Lawsuit Filed Today Is Fundamental Challenge To Election Laws

New and Existing Campaign Finance Laws Violate Freedom Of The Press

(Washington, D.C.) — A new lawsuit, charging that both the new Bipartisan Campaign Reform Act of 2002 (BCRA) and the Federal Election Campaign Act of 1971 (FECA) violate the First Amendment protection of Freedom of the Press, was filed in U.S. District Court in Washington, D.C. today. Other lawsuits filed after President Bush signed the BCRA in March have challenged the new law on grounds that it violates the First Amendment right to free speech, freedom of association, due process of law, equal protection, and principles of federalism. But today’s suit is the first to claim that BCRA violates Freedom of the Press, which the complaint says “belongs to the American people,” and not just to the institutional corporate press, such as The Washington Post or New York Times.

Eight plaintiffs filed a lawsuit today, including U.S. Representative Ron Paul (R-TX), Gun Owners of America, Inc., Gun Owners of America Political Victory Fund, RealCampaignReform.org, Citizens United, Citizens United Political Victory Fund, and two Libertarian Party candidates for public office in Massachusetts, Michael Cloud (running for U.S. Senate) and Carla Howell (running for Governor).

Representing the plaintiffs is William J. Olson and Herb Titus, of William J. Olson, PC. The U.S. Justice Foundation is supporting the lawsuit.

The lawsuit charges that Congress has conferred upon the Federal Election Commission licensing power over, and editorial control of, campaigns for election to federal office. Freedom of the Press forbids both. Freedom of the Press, the complaint claims, requires that the government place no prior restraints upon candidates and their supporters, who cannot constitutionally be required to register with the government before engaging in an election campaign, or be forced to disclose the names, addresses and occupations of their supporters.
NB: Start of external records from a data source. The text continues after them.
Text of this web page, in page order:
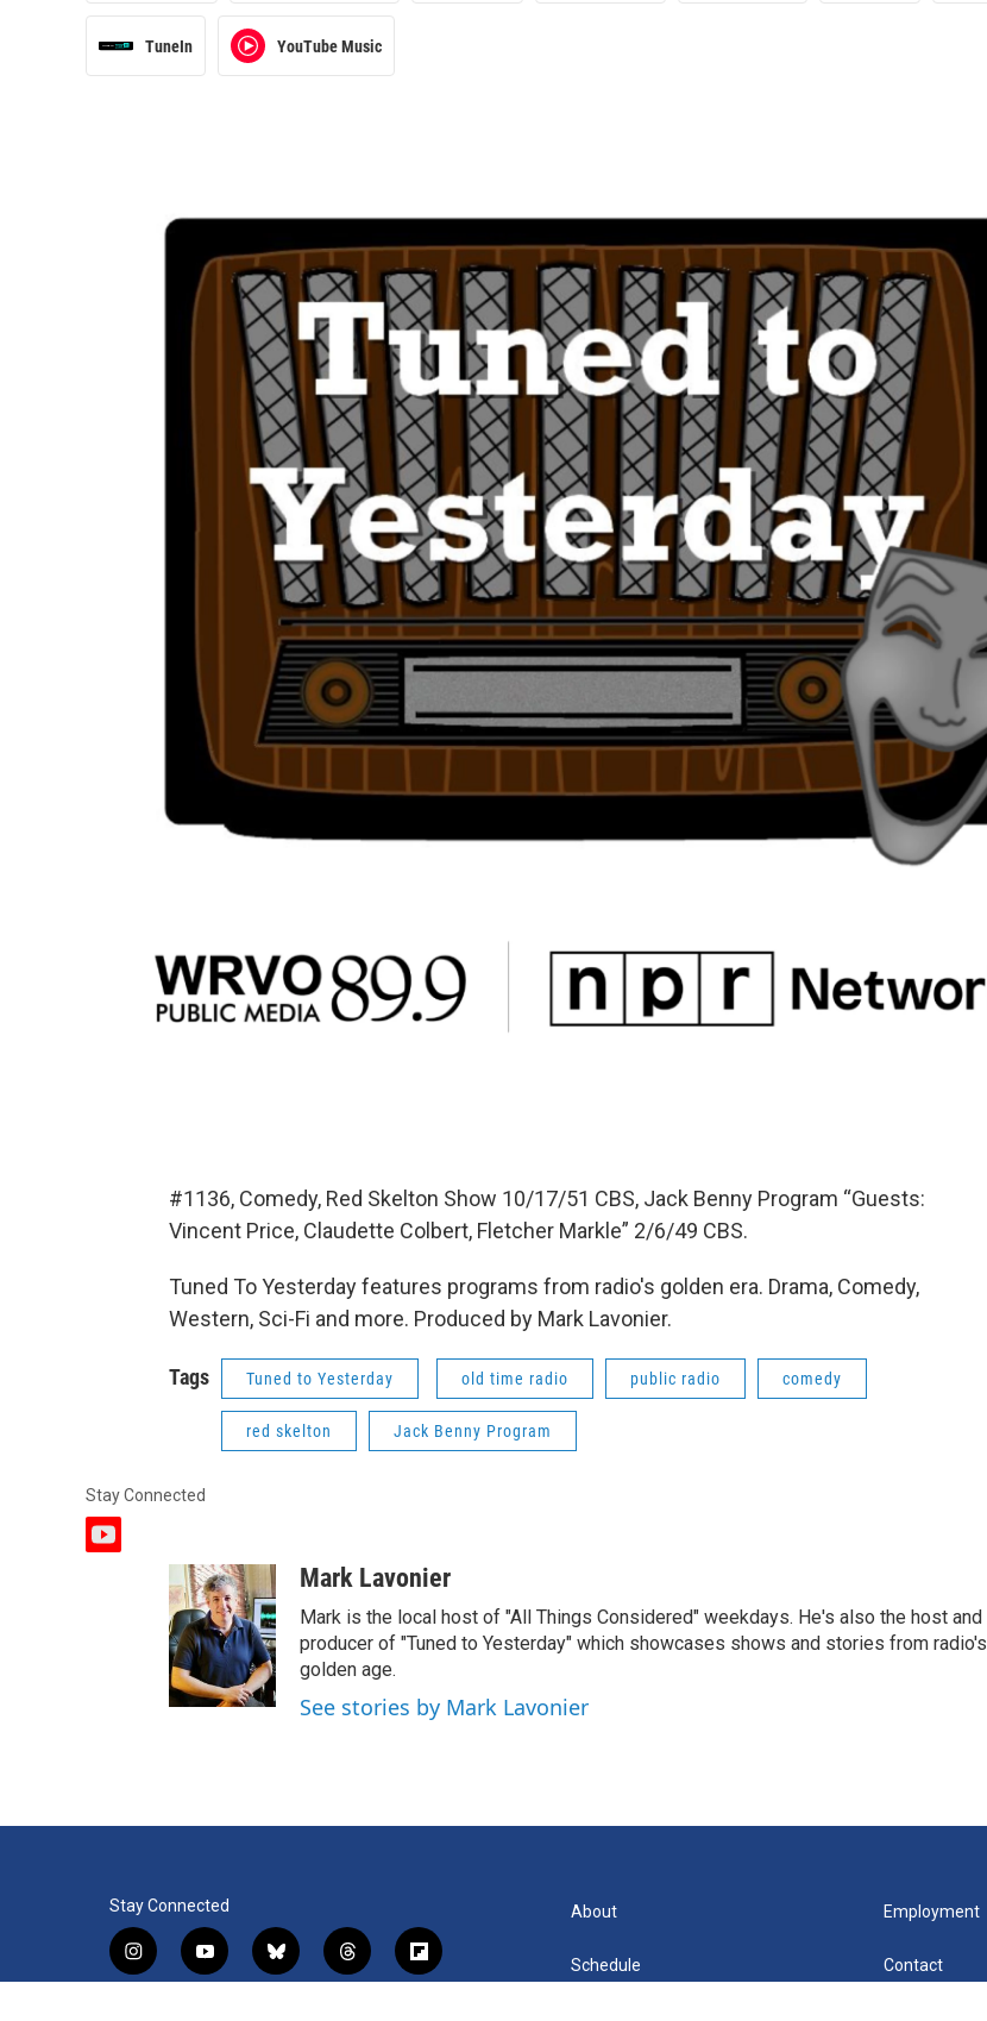
TuneIn YouTube Music
#1136, Comedy, Red Skelton Show 10/17/51 CBS, Jack Benny Program “Guests:
Vincent Price, Claudette Colbert, Fletcher Markle” 2/6/49 CBS.
Tuned To Yesterday features programs from radio's golden era. Drama, Comedy,
Western, Sci-Fi and more. Produced by Mark Lavonier.
Tags Tuned to Yesterday old time radio public radio comedy
red skelton Jack Benny Program
Stay Connected
y
Mark Lavonier
Mark is the local host of "All Things Considered" weekdays. He's also the host and
producer of "Tuned to Yesterday" which showcases shows and stories from radio's
golden age.
See stories by Mark Lavonier
Stay Connected
i
n
y
o
b
l
t
h
f
l
About
Schedule
Employment
Contact
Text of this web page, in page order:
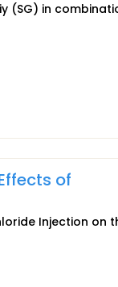
(SG) in
of
Injection on
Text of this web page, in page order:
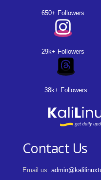
650+ Followers
29k+ Followers
38k+ Followers
Contact Us
Email us:
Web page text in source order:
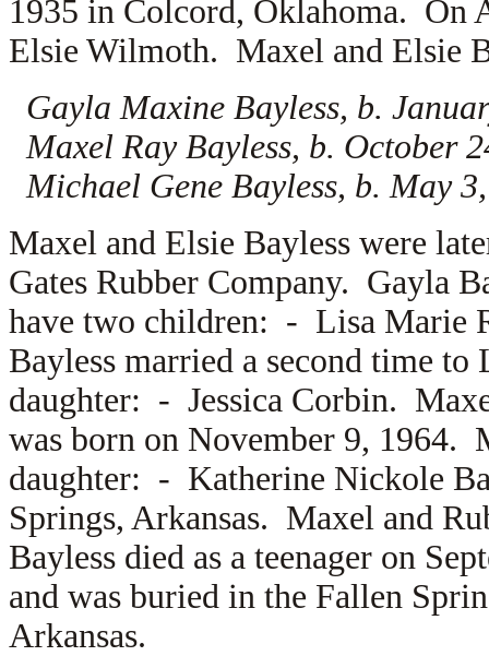
1935 in Colcord, Oklahoma. On
Elsie Wilmoth. Maxel and Elsie
Gayla Maxine Bayless, b.
Maxel Ray Bayless, b. October
Michael Gene Bayless, b. May
Maxel and Elsie Bayless were
Gates Rubber Company. Gayla
have two children: - Lisa Marie
Bayless married a second time to
daughter: - Jessica Corbin.
was born on November 9, 1964.
daughter: - Katherine Nickole
Springs, Arkansas. Maxel and
Bayless died as a teenager on
and was buried in the Fallen
Arkansas.
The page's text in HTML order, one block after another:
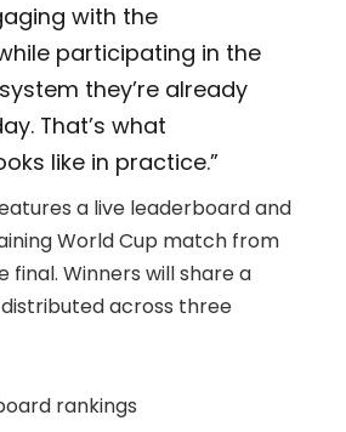
with the
participating in the
they’re already
That’s what
like in practice.”
a live leaderboard and
World Cup match from
final. Winners will share a
across three
rankings
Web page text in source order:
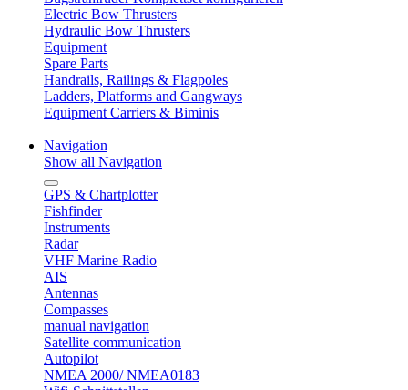
Electric Bow Thrusters
Hydraulic Bow Thrusters
Equipment
Spare Parts
Handrails, Railings & Flagpoles
Ladders, Platforms and Gangways
Equipment Carriers & Biminis
Navigation
Show all Navigation
GPS & Chartplotter
Fishfinder
Instruments
Radar
VHF Marine Radio
AIS
Antennas
Compasses
manual navigation
Satellite communication
Autopilot
NMEA 2000/ NMEA0183
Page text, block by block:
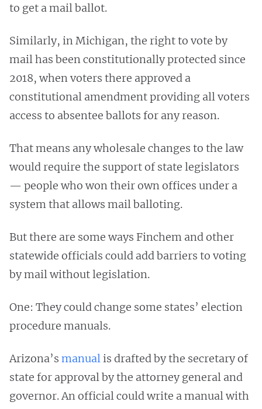
to get a mail ballot.
Similarly, in Michigan, the right to vote by
mail has been constitutionally protected since
2018, when voters there approved a
constitutional amendment providing all voters
access to absentee ballots for any reason.
That means any wholesale changes to the law
would require the support of state legislators
— people who won their own offices under a
system that allows mail balloting.
But there are some ways Finchem and other
statewide officials could add barriers to voting
by mail without legislation.
One: They could change some states’ election
procedure manuals.
Arizona’s manual is drafted by the secretary of
state for approval by the attorney general and
governor. An official could write a manual with
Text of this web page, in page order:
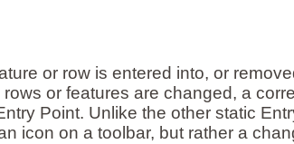
or row is entered into, or
or features are changed, a
Point. Unlike the other static
icon on a toolbar, but rather a
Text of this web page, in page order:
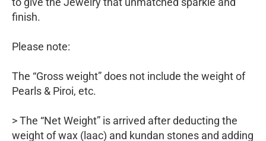
finish.
Please note:
The “Gross weight” does not include the weight of
Pearls & Piroi, etc.
> The “Net Weight” is arrived after deducting the
weight of wax (laac) and kundan stones and adding
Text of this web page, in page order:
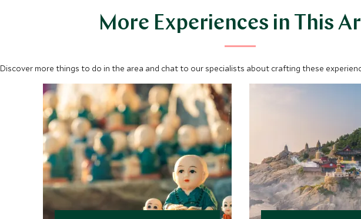
More Experiences in This
Discover more things to do in the area and chat to our specialists about crafting these
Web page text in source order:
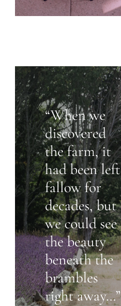
“When we
discovered
the farm, it
had been left
fallow for
decades, but
we could see
the beauty
beneath the
brambles
right away…”
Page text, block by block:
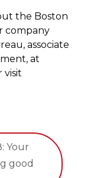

Nor, the complaint continues, can Congress constitutionally empower the Federal Election Commission to determine what may be communicated to the people in an election campaign, and by whom, forcing some, but not other, communications to meet stiff disclosure requirements and discriminatory economic burdens.

The lawsuit specifically points out that “The FECA/BCRA abridges the freedom of the press by exercising licensing and editorial control of any person who produces and airs any ‘electioneering communication,'” during the critical final days of a campaign, but does so in a way that provides “a special privilege exempting” the institutional corporate press and “sponsors of debates and forums approved by the FEC.” In short, Congress has discriminated against political parties, political committees, and individuals denying to them the same Freedom of the Press enjoyed by radio and television and, especially, the print media.
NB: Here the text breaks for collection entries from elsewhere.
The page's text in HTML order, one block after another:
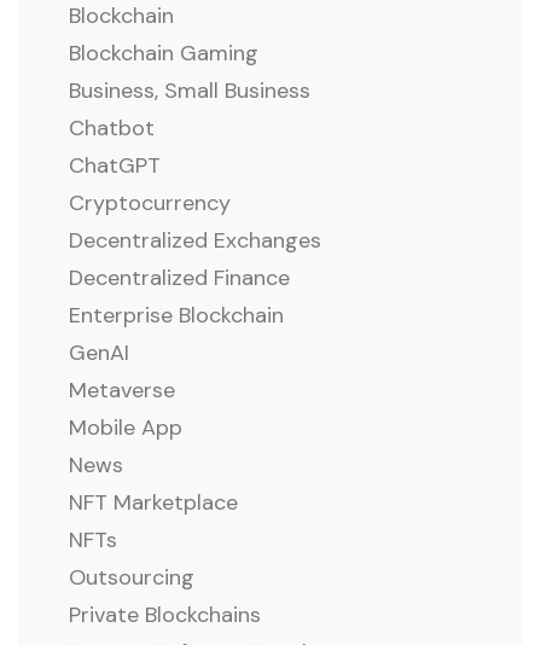
Blockchain
Blockchain Gaming
Business, Small Business
Chatbot
ChatGPT
Cryptocurrency
Decentralized Exchanges
Decentralized Finance
Enterprise Blockchain
GenAI
Metaverse
Mobile App
News
NFT Marketplace
NFTs
Outsourcing
Private Blockchains
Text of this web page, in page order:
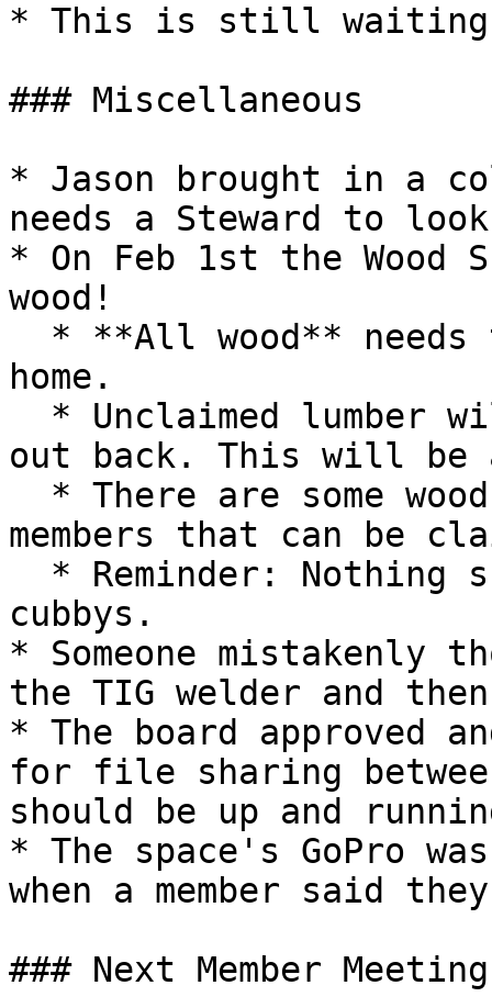
* This is still waiting
### Miscellaneous
* Jason brought in a
needs a Steward to
* On Feb 1st the Wood
wood!
home.
out back. This will be
members that can be
cubbys.
* Someone mistakenly
the TIG welder and
* The board approved
for file sharing
should be up and
* The space's GoPro
when a member said
### Next Member Meeting
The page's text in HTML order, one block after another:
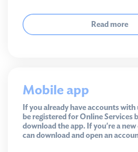
Read more
Mobile app
If you already have accounts with
be registered for Online Services
download the app. If you're a
can download and open an
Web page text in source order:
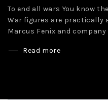
To end all wars You know
War figures are
Marcus Fenix and company
Read more
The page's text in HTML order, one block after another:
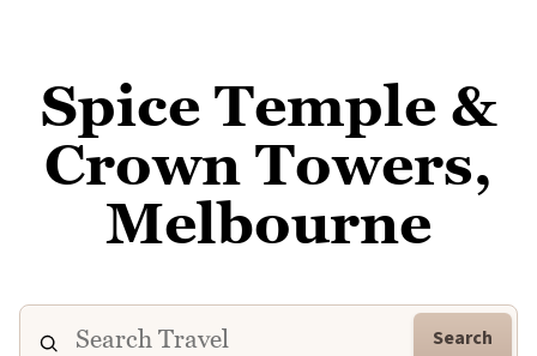
Spice Temple &
Crown Towers,
Melbourne
Search
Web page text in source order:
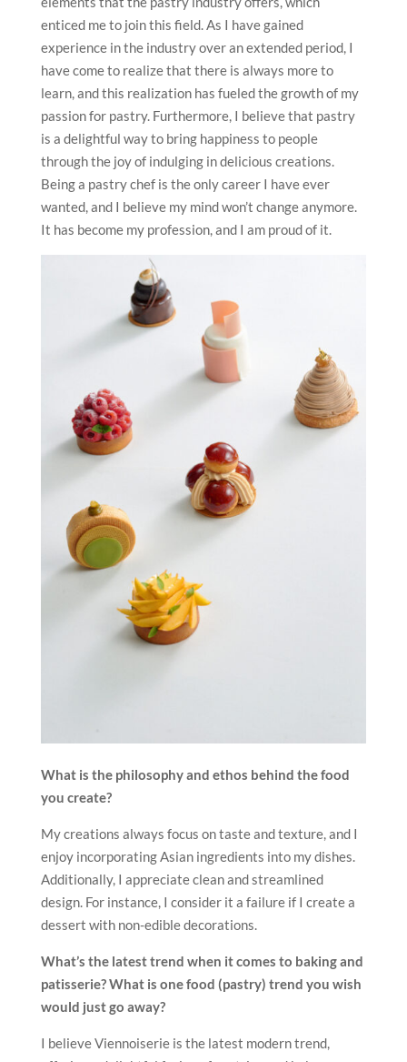
enticed me to join this field. As I have gained
experience in the industry over an extended period, I
have come to realize that there is always more to
learn, and this realization has fueled the growth of my
passion for pastry. Furthermore, I believe that pastry
is a delightful way to bring happiness to people
through the joy of indulging in delicious creations.
Being a pastry chef is the only career I have ever
wanted, and I believe my mind won’t change anymore.
It has become my profession, and I am proud of it.
What is the philosophy and ethos behind the food
you create?
My creations always focus on taste and texture, and I
enjoy incorporating Asian ingredients into my dishes.
Additionally, I appreciate clean and streamlined
design. For instance, I consider it a failure if I create a
dessert with non-edible decorations.
What’s the latest trend when it comes to baking and
patisserie? What is one food (pastry) trend you wish
would just go away?
I believe Viennoiserie is the latest modern trend,
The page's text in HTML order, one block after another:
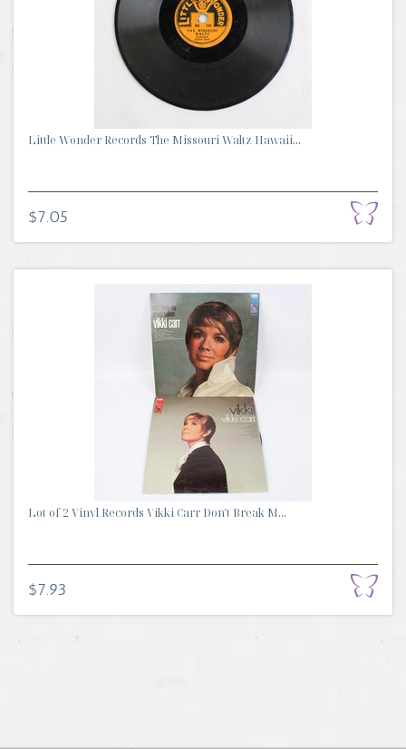
Little Wonder Records The Missouri Waltz Hawaii...
$7.05
Lot of 2 Vinyl Records Vikki Carr Don't Break M...
$7.93

Jim Babka of RealCampaignReform.org, the organizing plaintiff in the lawsuit declared, “This lawsuit has two very important goals. First, attack vigorously a law that empowers the government to shield elected officials from ‘robust and open’ debate — guaranteed by the Freedom of the Press. Second, to vindicate the principle that Freedom of the Press is a right enjoyed by all Americans, not just a handful of establishment ‘news media’ corporations.”

The lawsuit is the sixth to challenge the constitutionality of the recently enacted campaign reform law, and the special 3-judge court is considering whether the cases will be consolidated. A court status and scheduling conference will be held later today in U.S. District Court for the District of Columbia, at which procedural matters in certain of the previously filed cases will be considered.